Hoofdstuk 4 – Variaties in het bereik van de getijden: Getijdenongelijkheden
Zoals zal blijken uit fig. 6, wordt het verschil in hoogte, in voet, tussen opeenvolgende hoog- en laagtij op een bepaalde plaats, het bereik genoemd. Het bereik van de getijden op elke plaats is onderhevig aan vele variabele factoren. De invloeden van astronomische oorsprong zullen eerst worden beschreven.
1. Maanfase-effect: Springtij en doodtij. Hierboven is opgemerkt dat de zwaartekracht van zowel de maan als de zon inwerkt op het water van de aarde.
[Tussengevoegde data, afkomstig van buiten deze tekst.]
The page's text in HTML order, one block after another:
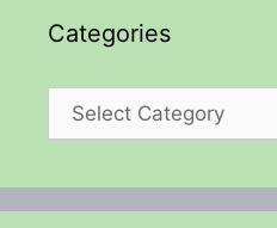
Categories
Categories
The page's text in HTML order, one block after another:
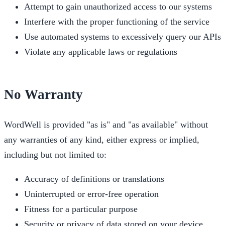
Attempt to gain unauthorized access to our systems
Interfere with the proper functioning of the service
Use automated systems to excessively query our APIs
Violate any applicable laws or regulations
No Warranty
WordWell is provided "as is" and "as available" without
any warranties of any kind, either express or implied,
including but not limited to:
Accuracy of definitions or translations
Uninterrupted or error-free operation
Fitness for a particular purpose
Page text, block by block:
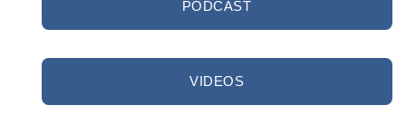
PODCAST
VIDEOS
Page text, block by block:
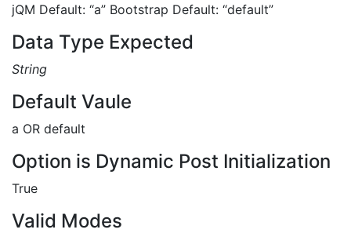
jQM Default: “a” Bootstrap Default: “default”
Data Type Expected
String
Default Vaule
a OR default
Option is Dynamic Post Initialization
True
Valid Modes
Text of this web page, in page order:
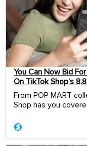
You Can Now Bid
On TikTok Shop’s
From POP MART
Shop has you

Het is duidelijk dat door de veranderende positie van de maan ten opzichte van de aarde en de zon (Fig. 3) gedurende de maandelijkse cyclus van fasen (29,53 dagen) de gravitationele aantrekkingskracht van maan en zon verschillend kan werken langs een gemeenschappelijke lijn of onder veranderende hoeken ten opzichte van elkaar.
Wanneer de maan zich in de nieuwe fase en in de volle fase bevindt (beide posities worden syzygie genoemd) versterken de gravitationele aantrekkingskrachten van de maan en de zon elkaar. Aangezien de resulterende of gecombineerde getijdenkracht ook toeneemt, zijn de waargenomen hoogwaters hoger en de laagwaters lager dan gemiddeld. Dit betekent dat het getijdenverschil groter is op alle plaatsen waar zich opeenvolgend hoog- en laagwater voordoet. Zulke groter dan gemiddelde getijden die ontstaan op de syzygische posities van de maan staan bekend als springtij – een term die slechts een “opwellen” van het water inhoudt en geen verband houdt met het seizoen van het jaar.
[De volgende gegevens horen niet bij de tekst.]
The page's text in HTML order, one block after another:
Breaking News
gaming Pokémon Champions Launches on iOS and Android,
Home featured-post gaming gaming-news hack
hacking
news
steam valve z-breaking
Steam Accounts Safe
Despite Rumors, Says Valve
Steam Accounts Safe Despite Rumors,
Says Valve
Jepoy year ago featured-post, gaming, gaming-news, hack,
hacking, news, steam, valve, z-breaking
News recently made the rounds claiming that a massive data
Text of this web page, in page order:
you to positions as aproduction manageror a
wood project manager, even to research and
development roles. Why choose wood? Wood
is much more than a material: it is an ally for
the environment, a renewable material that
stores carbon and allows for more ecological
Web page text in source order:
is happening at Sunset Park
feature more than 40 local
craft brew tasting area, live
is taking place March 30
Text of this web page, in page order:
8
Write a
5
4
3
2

Tijdens de eerste en derde kwart maanstanden (kwadratuur) worden de aantrekkingskrachten van de maan en de zon op het water van de aarde loodrecht op elkaar uitgeoefend. Elke kracht heeft de neiging de andere gedeeltelijk tegen te werken. In de getijdenenveloppe die deze gecombineerde krachten weergeeft, zijn zowel de maximum- als de minimumkrachten kleiner. Hoogwaters zijn lager en laagwaters zijn hoger dan gemiddeld. Dergelijke getijden met een kleiner bereik worden “doodtij” genoemd, van een Grieks woord dat “schaars” betekent.
2. Parallax-effecten (maan en zon). Aangezien de maan een elliptische baan volgt (fig. 4), varieert de afstand tussen de aarde en de maan in de loop van de maand met ongeveer 31.000 mijl. De getij veroorzakende kracht van de maan op het water van de aarde zal omgekeerd evenredig met de derde macht van de afstand tussen de aarde en de maan veranderen, in overeenstemming met de eerder genoemde variatie van Newtons gravitatiewet. Eenmaal per maand, wanneer de maan het dichtst bij de aarde staat (perigeum), zullen de getijde-genererende krachten groter zijn dan normaal, waardoor de getijden bovengemiddelde amplitudes zullen vertonen. Ongeveer twee weken later, wanneer de maan (bij apogeum) het verst van de aarde staat, zal de getij-opwekkende kracht van de maan kleiner zijn, en zullen de getijden minder dan gemiddeld zijn. Evenzo zullen in het aarde-zon-systeem, wanneer de aarde het dichtst bij de zon staat (perihelium), omstreeks 2 januari van elk jaar, de getijdebereiken groter zijn, en wanneer de aarde het verst van de zon staat (aphelium), omstreeks 2 juli, zullen de getijdebereiken kleiner zijn.
De Lunar Parallax en Solar Parallax Inequalities
FIGUUR 4
Zowel de maan als de aarde draaien in elliptische banen en de afstanden van hun aantrekkingspunten variëren. Verhoogde gravitatie-invloeden en getijde-opwekkende krachten worden veroorzaakt wanneer de Maan op het perigeum staat, het dichtste bij de Aarde (eens per maand) of de Aarde op het perihelium staat, het dichtste bij de Zon (eens per jaar). Dit diagram toont ook het mogelijke samenvallen van perigeum en perihelium om getijden met een groter bereik te produceren.
Wanneer perigeum, perihelium, en hetzij de nieuwe hetzij de volle maan op ongeveer hetzelfde tijdstip samenvallen, resulteert dit in aanzienlijk grotere getijdebereiken. Wanneer apogeum, aphelium, en eerste- of derde-kwartiermaan ongeveer tegelijkertijd samenvallen, treden normaal aanzienlijk kleinere getijdebereiken op.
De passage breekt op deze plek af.